AIDS prevention researchers Ralph J. DiClemente, Charles Howard Candler professor of behavioral sciences and health education, and Associate Professor of Behavioral Science and Health Education Gina Wingood are trying to find effective ways to reduce HIV-risk behavior in adolescents, especially African-American females. “Our programs include an emphasis on ethnic pride, self-image, and self-awareness, as well as sexual health,” Wingood says.

And Professor of Behavioral Science and Health Education David Holtgrave, who joined the Rollins’ team last year from the CDC, has found through his research that the higher a state’s “social capital”–the level of trust, reciprocity, and cooperation among community members–the lower the rates of sexually transmitted diseases, including HIV/AIDS. North and South Dakota were first and second in social capital among the states ranked; Georgia was third from the bottom, above Mississippi and Nevada.

“With increased levels of social capital,” Holtgrave says, “it seems that risk behaviors go down and access to health services goes up.”

In addition to intensive research, Emory provides direct care to about six thousand people with HIV. Patients with HIV/AIDS are seen at five sites in Atlanta by CFAR clinical science faculty: the Ponce de Leon Center of Grady Health Systems, Grady Memorial Hospital, the Veterans Affairs Medical Center, Crawford Long Hospital, and Emory University Hospital.

At midtown’s Ponce Center, one of the largest and most comprehensive HIV outpatient treatment facilities in the country, Emory doctors and clinicians work with psychologists and other social scientists to ensure that their more than four thousand patients take their anti-retroviral medications exactly as prescribed.

“Skipped doses are worse than not taking anything, because they allow the virus to mutate and become resistant,” says Jeffrey L. Lennox, associate professor of medicine and CFAR director for clinical research. “If we don’t address patients’ social needs, they won’t be able to adhere to the regimens.”

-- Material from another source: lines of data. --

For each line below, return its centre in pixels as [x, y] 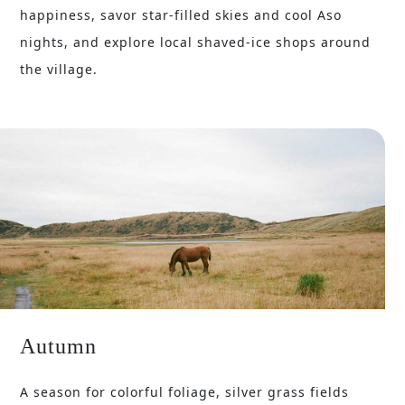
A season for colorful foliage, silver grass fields [185, 392]
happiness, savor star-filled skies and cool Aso [181, 15]
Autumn [59, 347]
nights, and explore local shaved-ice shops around [196, 42]
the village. [59, 70]
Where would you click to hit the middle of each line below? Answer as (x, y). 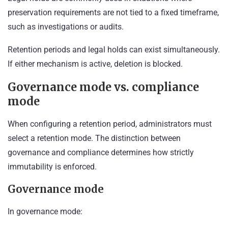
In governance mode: (45, 212)
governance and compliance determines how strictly (101, 153)
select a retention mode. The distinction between (94, 138)
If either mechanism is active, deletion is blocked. (95, 64)
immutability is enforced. (52, 167)
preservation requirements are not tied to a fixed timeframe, (113, 13)
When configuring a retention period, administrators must (110, 124)
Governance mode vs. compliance (103, 87)
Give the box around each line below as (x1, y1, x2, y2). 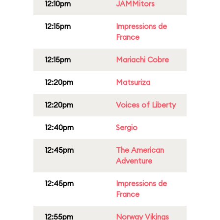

Since 1993, the spacious, five-floor center in midtown Atlanta has housed Grady Health Care’s infectious disease clinic; a full-service pharmacy; dental, eye, and mental health clinics; nutritionists; child care; pediatrics; and social service agencies like Project Open Hand, Living Room, Atlanta Legal Aid, and the Department of Family and Children Services.

The Ponce Center also has a research unit, and enlists patient volunteers for research studies on enhancing treatment and care for HIV/AIDS patients. Lennox recalls a debilitated man who agreed to a regimen of experimental medications who is now a muscular brick mason working full time. “At first, there can be some distrust over research,” Lennox says. “But once they are involved and see the benefits, patients often enroll in several studies.”–M.J.L.